Entity text: Poland    , entity label: GPE
Entity text: Warszawa  , entity label: GPE
Entity text: Warszawa  , entity label: GPE
Entity text: World War 2, entity label: EVENT


## Complex Rules and Variance to the EntityRuler

Labels in NER can have specific variations that follow distinct patterns. One such example is phone number, which can have different formats. In the United States, the standard format is (xxx)-xxx-xxxx, but variations like xxx-xxx-xxxx or xxxxxxxxxx are also common. If a US phone number is provided to someone outside the US, it may be represented as +1(xxx)-xxx-xxxx.

When working within a United Stated domain, we can utilize **regular expressions** (RegEx) with the pattern matcher in spaCy to capture these different instances.

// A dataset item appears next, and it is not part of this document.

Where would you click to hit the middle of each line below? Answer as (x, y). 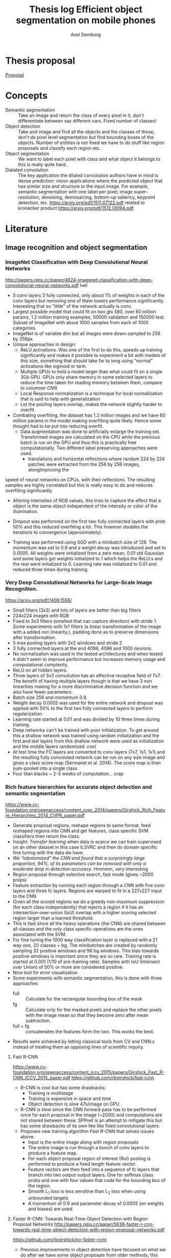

The spaCy EntityRuler allows the user to incorporate complex rules and variations, including RegEx patterns, by specifying them in the patterns argument. There are multiple arguments that can be passed to the patterns.

In [14]:
import spacy

text = "This is a sample number (555) 555-5555."

# Build upon the spacy sm
nlp = spacy.blank("en")

# Create the Ruler and Add it
ruler = nlp.add_pipe("entity_ruler")

# List of Entities and Pattenrs (source: https://spacy.io/usage/rule-based-matching)
patterns = [
    {"label": "PHONE_NUMBER", "pattern": [{"ORTH": "("}, {"SHAPE": "ddd"}, {"ORTH": ")"}, {"SHAPE": "ddd"},
     {"ORTH": "-"}, {"SHAPE": "dddd"}]}
]
# Add patterns to ruler
ruler.add_patterns(patterns)

# Doc object
doc = nlp(text)

# extract entities
for ent in doc.ents:
    print(f"Entity text: {ent.text:<10}, entity label: {ent.label_}")

Entity text: (555) 555-5555, entity label: PHONE_NUMBER